In bright sunlight, Patrick Wall walked in darkness.

Lost in the secular world.

After 11 years as a Benedictine monk - six as a priest - he had renounced his vows and left St. John's Abbey.

Disheartened by sexually abusive monks, restricted by rigid superiors and convinced his vow of celibacy would fail, Wall finally won his freedom from the Rule of Benedict.

It was the scariest possible outcome for a man who once considered the abbey his life.

At St. John's, everything was provided: food, clothing, health care, cars. Now he had none of those.

His training was in Latin and Italian, in divine texts and church history.
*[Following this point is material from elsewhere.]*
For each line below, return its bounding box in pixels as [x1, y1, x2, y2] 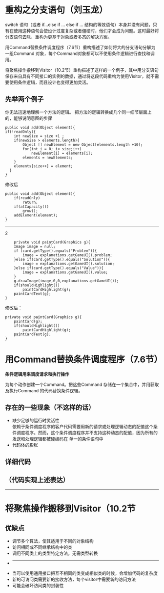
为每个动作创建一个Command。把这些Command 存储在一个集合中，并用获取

Now, it seemed of little use.

"When you leave the monastery you are completely disconnected," Wall says. "You have no idea where you are going to go, what you are going to do or even if you can fit in."

At first, he wiped bottoms in a Minnesota hospital. He came to California and shuffled paper in a county office.

One Sunday, Wall read a newspaper commentary by a lawyer who had won a $5 million sexual-abuse settlement from the Diocese of Orange.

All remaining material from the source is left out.